Task directions: In the records below, find the line that holds "Instead, Falken and". Restate it and every later line exactly, stopping at the end and skipping pictures.

[Records contained in a dataset]
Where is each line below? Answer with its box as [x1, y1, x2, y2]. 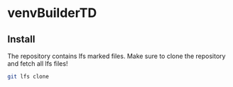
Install [7, 33, 36, 45]
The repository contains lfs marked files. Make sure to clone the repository [7, 52, 226, 60]
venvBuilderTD [7, 5, 97, 21]
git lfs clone [7, 73, 50, 80]
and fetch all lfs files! [7, 59, 68, 68]
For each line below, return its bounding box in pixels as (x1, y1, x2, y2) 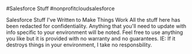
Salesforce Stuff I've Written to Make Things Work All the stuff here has (6, 16, 181, 23)
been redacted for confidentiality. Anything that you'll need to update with (6, 23, 187, 29)
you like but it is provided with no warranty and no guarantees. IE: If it (6, 35, 176, 42)
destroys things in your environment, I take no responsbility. (6, 41, 152, 48)
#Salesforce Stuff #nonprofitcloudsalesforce (6, 5, 115, 12)
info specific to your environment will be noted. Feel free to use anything (6, 29, 183, 36)
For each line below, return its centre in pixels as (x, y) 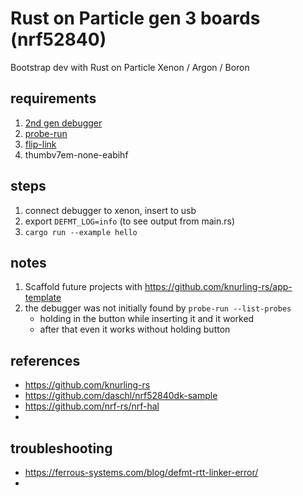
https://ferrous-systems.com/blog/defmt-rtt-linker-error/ (141, 472)
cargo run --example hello (81, 232)
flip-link (40, 144)
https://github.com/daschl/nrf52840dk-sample (121, 396)
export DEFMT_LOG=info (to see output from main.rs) (129, 221)
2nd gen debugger (63, 123)
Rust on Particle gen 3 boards (135, 18)
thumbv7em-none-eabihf (76, 154)
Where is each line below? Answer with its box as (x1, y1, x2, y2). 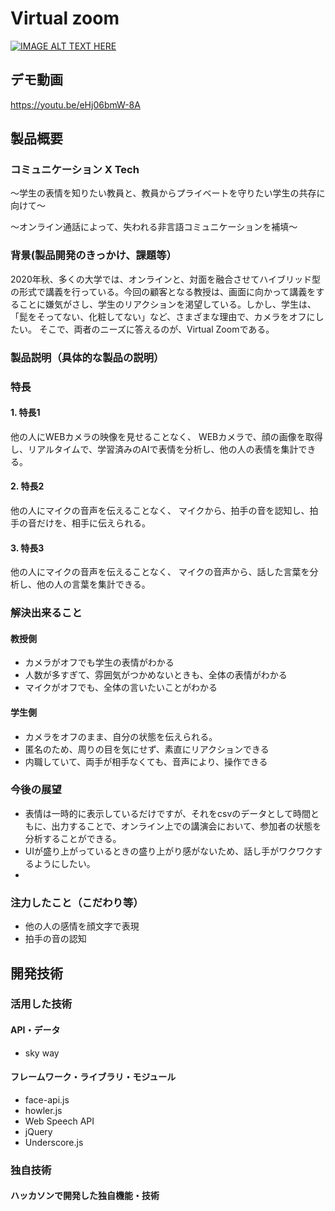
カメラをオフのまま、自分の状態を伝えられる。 (24, 730, 218, 742)
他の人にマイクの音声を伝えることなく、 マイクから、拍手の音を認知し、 (10, 504, 310, 516)
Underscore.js (24, 1136, 84, 1148)
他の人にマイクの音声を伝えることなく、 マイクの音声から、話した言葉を (10, 566, 310, 578)
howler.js (24, 1104, 63, 1116)
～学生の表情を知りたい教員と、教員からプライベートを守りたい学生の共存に (10, 187, 326, 199)
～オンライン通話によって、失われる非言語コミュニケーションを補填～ (10, 221, 298, 233)
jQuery (24, 1125, 53, 1137)
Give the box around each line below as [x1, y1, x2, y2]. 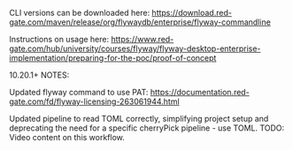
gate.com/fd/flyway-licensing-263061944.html [9, 96, 180, 107]
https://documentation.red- [150, 87, 250, 97]
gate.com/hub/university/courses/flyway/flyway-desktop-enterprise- [9, 43, 261, 54]
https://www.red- [110, 34, 174, 44]
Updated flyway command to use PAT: [9, 87, 149, 97]
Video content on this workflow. [9, 132, 126, 142]
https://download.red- [151, 8, 233, 18]
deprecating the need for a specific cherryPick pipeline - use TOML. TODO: [9, 123, 285, 133]
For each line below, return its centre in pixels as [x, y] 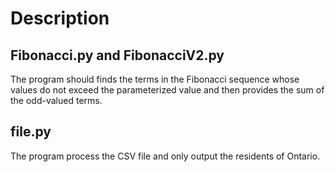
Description [60, 18]
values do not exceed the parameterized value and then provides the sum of [167, 90]
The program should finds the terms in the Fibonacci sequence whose [155, 79]
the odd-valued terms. [56, 100]
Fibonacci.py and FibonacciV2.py [117, 55]
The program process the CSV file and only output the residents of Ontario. [165, 156]
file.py [31, 132]
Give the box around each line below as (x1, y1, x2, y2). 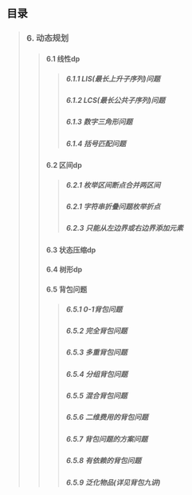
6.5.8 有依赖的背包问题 (65, 456, 142, 465)
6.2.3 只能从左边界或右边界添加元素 (65, 224, 184, 233)
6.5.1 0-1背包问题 (65, 304, 123, 314)
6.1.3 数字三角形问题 (65, 117, 133, 127)
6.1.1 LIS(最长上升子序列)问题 (65, 73, 160, 83)
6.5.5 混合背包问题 (65, 391, 127, 400)
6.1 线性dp (45, 53, 80, 63)
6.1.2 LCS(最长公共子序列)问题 (65, 95, 166, 105)
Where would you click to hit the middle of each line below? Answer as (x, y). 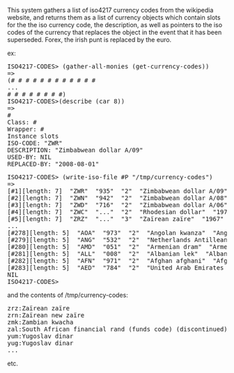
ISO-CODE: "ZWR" (35, 143)
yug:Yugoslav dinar (40, 343)
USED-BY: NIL (30, 157)
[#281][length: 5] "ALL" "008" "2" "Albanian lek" (103, 254)
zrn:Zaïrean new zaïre (46, 315)
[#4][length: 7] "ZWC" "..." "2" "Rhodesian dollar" (107, 212)
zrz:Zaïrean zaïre (39, 309)
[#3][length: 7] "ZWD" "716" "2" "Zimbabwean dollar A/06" (117, 205)
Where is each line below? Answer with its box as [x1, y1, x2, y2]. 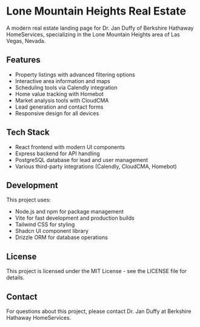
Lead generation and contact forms [15, 103, 104, 110]
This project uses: [6, 196, 52, 204]
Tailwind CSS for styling [15, 221, 75, 228]
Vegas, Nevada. [6, 37, 46, 44]
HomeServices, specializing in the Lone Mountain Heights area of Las [6, 30, 180, 38]
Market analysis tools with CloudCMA [15, 96, 109, 104]
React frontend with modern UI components [15, 143, 125, 150]
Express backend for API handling [15, 150, 100, 157]
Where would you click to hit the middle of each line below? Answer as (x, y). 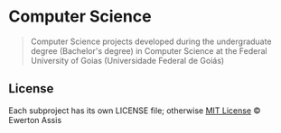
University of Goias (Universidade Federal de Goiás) (127, 60)
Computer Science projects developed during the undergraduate (151, 41)
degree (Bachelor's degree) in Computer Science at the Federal (149, 50)
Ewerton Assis (35, 120)
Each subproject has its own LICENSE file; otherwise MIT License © (135, 111)
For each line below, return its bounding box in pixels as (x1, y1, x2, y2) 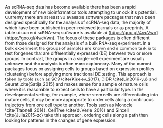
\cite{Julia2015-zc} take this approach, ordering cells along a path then (5, 112, 148, 118)
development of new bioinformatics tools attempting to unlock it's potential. (5, 9, 157, 15)
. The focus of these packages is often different (54, 35, 150, 41)
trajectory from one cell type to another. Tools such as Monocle (5, 102, 133, 108)
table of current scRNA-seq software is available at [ (5, 30, 111, 35)
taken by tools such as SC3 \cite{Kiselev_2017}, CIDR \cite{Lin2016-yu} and (5, 76, 157, 82)
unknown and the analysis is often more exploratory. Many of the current (5, 61, 151, 66)
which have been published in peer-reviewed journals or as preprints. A (5, 25, 149, 31)
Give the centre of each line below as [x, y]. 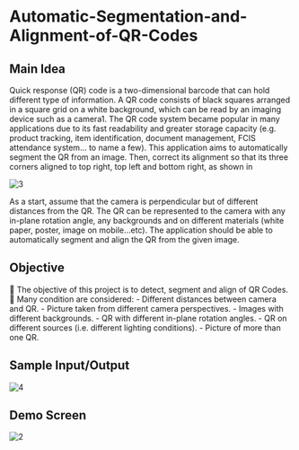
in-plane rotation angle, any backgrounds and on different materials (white [147, 221]
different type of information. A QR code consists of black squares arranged [150, 100]
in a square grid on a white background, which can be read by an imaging [145, 109]
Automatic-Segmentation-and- [128, 17]
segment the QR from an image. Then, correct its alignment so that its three [149, 157]
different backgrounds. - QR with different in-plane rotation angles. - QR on [148, 318]
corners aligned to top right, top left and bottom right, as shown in [131, 167]
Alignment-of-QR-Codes [104, 35]
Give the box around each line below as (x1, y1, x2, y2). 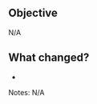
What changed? (8, 51, 90, 65)
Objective (8, 6, 59, 20)
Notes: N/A (8, 87, 45, 97)
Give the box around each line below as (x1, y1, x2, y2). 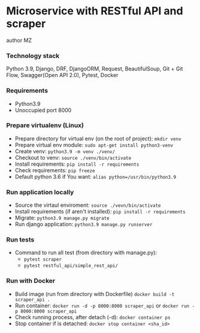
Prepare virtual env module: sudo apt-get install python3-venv (14, 141, 174, 148)
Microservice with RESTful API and (6, 4, 184, 18)
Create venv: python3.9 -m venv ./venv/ (14, 148, 116, 155)
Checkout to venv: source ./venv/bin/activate (14, 154, 132, 161)
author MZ (6, 36, 32, 44)
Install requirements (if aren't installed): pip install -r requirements (14, 208, 186, 215)
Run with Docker (6, 277, 56, 285)
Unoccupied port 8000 (14, 106, 72, 114)
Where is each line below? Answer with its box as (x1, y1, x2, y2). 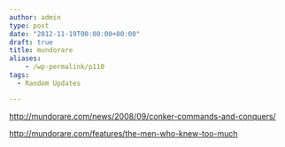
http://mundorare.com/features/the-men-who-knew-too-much (9, 128, 238, 138)
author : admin (9, 12, 62, 22)
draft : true (9, 37, 53, 47)
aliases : (9, 54, 42, 63)
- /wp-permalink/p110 (25, 63, 104, 72)
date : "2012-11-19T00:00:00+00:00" (9, 29, 141, 38)
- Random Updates (17, 79, 81, 88)
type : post (9, 21, 50, 30)
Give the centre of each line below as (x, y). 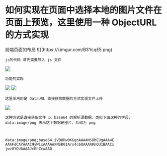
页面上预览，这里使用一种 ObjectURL (81, 23)
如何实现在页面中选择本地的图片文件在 (84, 10)
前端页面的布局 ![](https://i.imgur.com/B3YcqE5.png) (59, 50)
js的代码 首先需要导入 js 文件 (33, 60)
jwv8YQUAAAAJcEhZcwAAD (29, 149)
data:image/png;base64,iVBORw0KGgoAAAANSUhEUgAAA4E (60, 140)
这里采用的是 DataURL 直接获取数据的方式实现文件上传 (54, 99)
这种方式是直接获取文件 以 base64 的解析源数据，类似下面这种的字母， (69, 117)
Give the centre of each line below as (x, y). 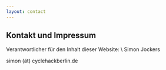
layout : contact (26, 11)
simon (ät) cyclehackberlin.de (42, 61)
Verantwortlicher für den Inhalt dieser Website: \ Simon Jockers (83, 49)
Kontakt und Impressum (51, 36)
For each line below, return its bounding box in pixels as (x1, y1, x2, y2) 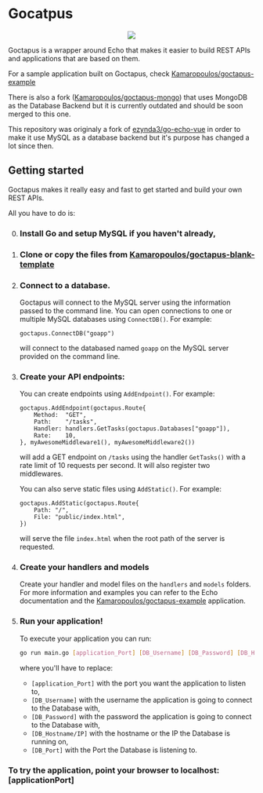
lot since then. (8, 141, 54, 150)
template (19, 258, 55, 269)
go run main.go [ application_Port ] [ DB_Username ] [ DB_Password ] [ (19, 649, 241, 656)
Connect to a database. (19, 280, 111, 291)
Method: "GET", (34, 411, 87, 419)
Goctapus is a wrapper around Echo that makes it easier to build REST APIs (8, 45, 250, 55)
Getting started (8, 164, 85, 177)
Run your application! (19, 616, 103, 627)
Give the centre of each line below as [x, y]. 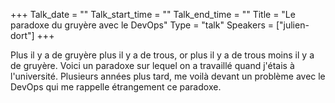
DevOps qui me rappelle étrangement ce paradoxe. [116, 87]
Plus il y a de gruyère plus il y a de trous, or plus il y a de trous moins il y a [162, 55]
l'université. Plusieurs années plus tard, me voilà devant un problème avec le [168, 76]
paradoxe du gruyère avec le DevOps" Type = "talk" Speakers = [142, 25]
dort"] [22, 35]
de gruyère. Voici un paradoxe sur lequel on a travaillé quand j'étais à [152, 65]
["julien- [292, 25]
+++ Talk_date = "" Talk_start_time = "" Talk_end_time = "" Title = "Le [153, 14]
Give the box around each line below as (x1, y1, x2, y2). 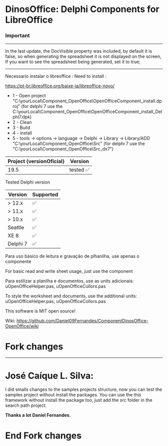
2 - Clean (12, 119, 32, 125)
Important (5, 32, 30, 39)
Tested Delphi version (5, 179, 50, 185)
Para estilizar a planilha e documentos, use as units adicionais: (5, 278, 134, 284)
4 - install (12, 130, 32, 136)
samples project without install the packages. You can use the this (5, 392, 141, 398)
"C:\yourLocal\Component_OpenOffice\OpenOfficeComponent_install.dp (12, 98, 162, 104)
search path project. (5, 402, 47, 408)
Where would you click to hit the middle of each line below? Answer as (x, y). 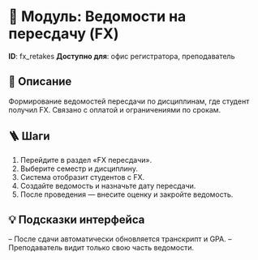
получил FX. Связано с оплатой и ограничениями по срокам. (115, 109)
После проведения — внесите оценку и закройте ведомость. (127, 194)
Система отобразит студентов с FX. (82, 177)
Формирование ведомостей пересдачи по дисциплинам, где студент (129, 101)
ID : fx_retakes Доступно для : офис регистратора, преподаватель (122, 56)
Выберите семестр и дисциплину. (79, 168)
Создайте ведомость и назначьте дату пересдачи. (108, 185)
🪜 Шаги (29, 136)
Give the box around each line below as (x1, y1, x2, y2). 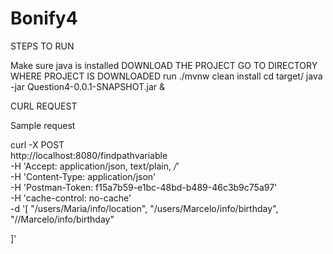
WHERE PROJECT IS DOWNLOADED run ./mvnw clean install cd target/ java (10, 70, 323, 82)
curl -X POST (10, 138, 65, 151)
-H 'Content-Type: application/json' (10, 170, 157, 182)
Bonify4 (10, 7, 78, 30)
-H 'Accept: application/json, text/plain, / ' (10, 160, 180, 172)
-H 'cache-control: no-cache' (10, 192, 132, 204)
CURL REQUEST (10, 100, 78, 112)
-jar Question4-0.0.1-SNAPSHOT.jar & (10, 80, 166, 92)
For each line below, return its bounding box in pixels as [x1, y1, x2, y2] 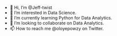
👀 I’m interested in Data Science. [9, 10, 77, 16]
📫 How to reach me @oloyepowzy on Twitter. [9, 26, 104, 31]
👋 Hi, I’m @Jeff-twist [9, 5, 53, 10]
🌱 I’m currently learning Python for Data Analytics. [9, 15, 113, 20]
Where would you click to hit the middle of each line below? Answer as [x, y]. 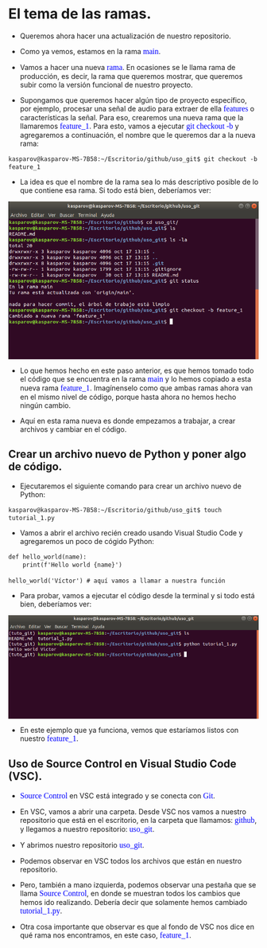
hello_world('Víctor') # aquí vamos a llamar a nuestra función [117, 581]
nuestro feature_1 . [49, 738]
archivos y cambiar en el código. [73, 429]
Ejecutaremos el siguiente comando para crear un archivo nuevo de [131, 486]
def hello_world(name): [48, 557]
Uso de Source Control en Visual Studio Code [122, 764]
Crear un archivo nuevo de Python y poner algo [127, 454]
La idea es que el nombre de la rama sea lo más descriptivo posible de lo [139, 182]
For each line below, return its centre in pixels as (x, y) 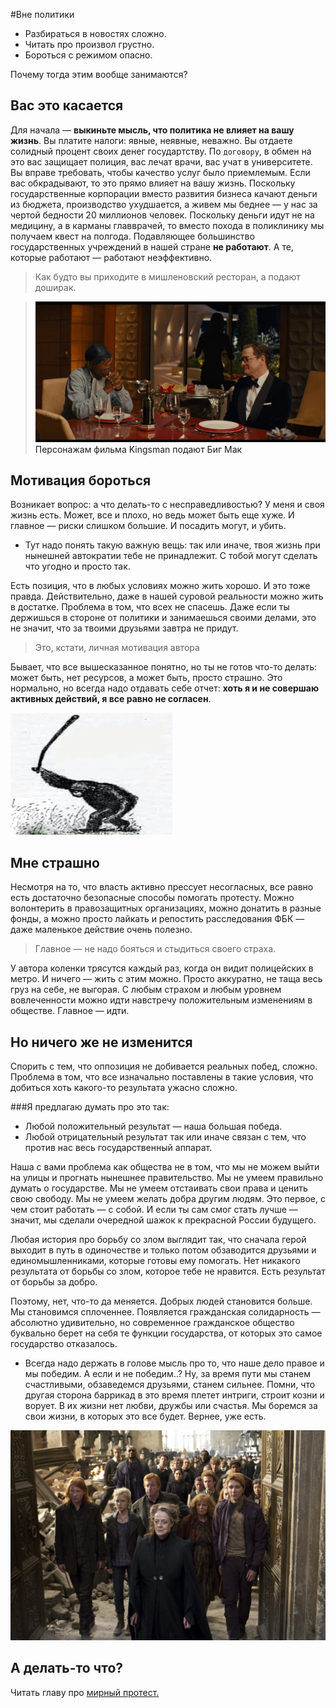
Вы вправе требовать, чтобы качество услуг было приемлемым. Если (160, 172)
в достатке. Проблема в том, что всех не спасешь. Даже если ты (150, 607)
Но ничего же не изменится (101, 1042)
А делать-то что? (67, 1668)
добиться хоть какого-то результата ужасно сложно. (124, 1088)
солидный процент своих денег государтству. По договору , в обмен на (161, 151)
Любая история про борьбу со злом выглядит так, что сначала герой (158, 1240)
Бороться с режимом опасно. (88, 55)
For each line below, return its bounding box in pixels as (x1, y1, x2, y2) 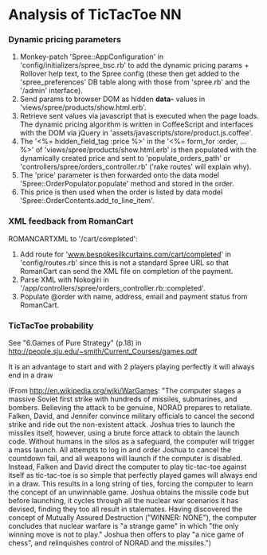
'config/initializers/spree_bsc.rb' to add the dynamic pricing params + (19, 61, 249, 70)
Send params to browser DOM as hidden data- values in (19, 94, 206, 104)
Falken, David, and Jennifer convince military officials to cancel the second (8, 412, 255, 421)
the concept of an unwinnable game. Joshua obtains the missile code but (8, 487, 249, 497)
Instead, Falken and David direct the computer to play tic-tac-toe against (8, 462, 247, 471)
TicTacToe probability (8, 320, 94, 331)
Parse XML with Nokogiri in (19, 275, 110, 284)
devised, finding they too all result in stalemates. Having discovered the (8, 504, 243, 514)
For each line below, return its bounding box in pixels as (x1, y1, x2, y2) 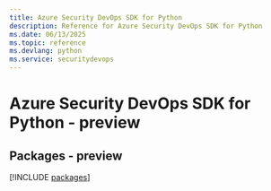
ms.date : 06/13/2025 (9, 30, 87, 39)
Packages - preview (9, 148, 123, 163)
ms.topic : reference (9, 38, 87, 48)
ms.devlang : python (9, 47, 83, 56)
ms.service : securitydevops (9, 55, 115, 64)
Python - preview (9, 113, 141, 133)
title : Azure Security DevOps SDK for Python (9, 13, 182, 22)
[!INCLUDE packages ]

Answer box:
Instead, Falken and David direct the computer to play tic-tac-toe against (8, 462, 247, 471)
TicTacToe probability (8, 320, 94, 331)
Parse XML with Nokogiri in (19, 275, 110, 284)
devised, finding they too all result in stalemates. Having discovered the (8, 504, 243, 514)
For each line below, return its bounding box in pixels as (x1, y1, x2, y2) 
ms.date : 06/13/2025 (9, 30, 87, 39)
Packages - preview (9, 148, 123, 163)
ms.topic : reference (9, 38, 87, 48)
ms.devlang : python (9, 47, 83, 56)
ms.service : securitydevops (9, 55, 115, 64)
Python - preview (9, 113, 141, 133)
title : Azure Security DevOps SDK for Python (9, 13, 182, 22)
[!INCLUDE packages ]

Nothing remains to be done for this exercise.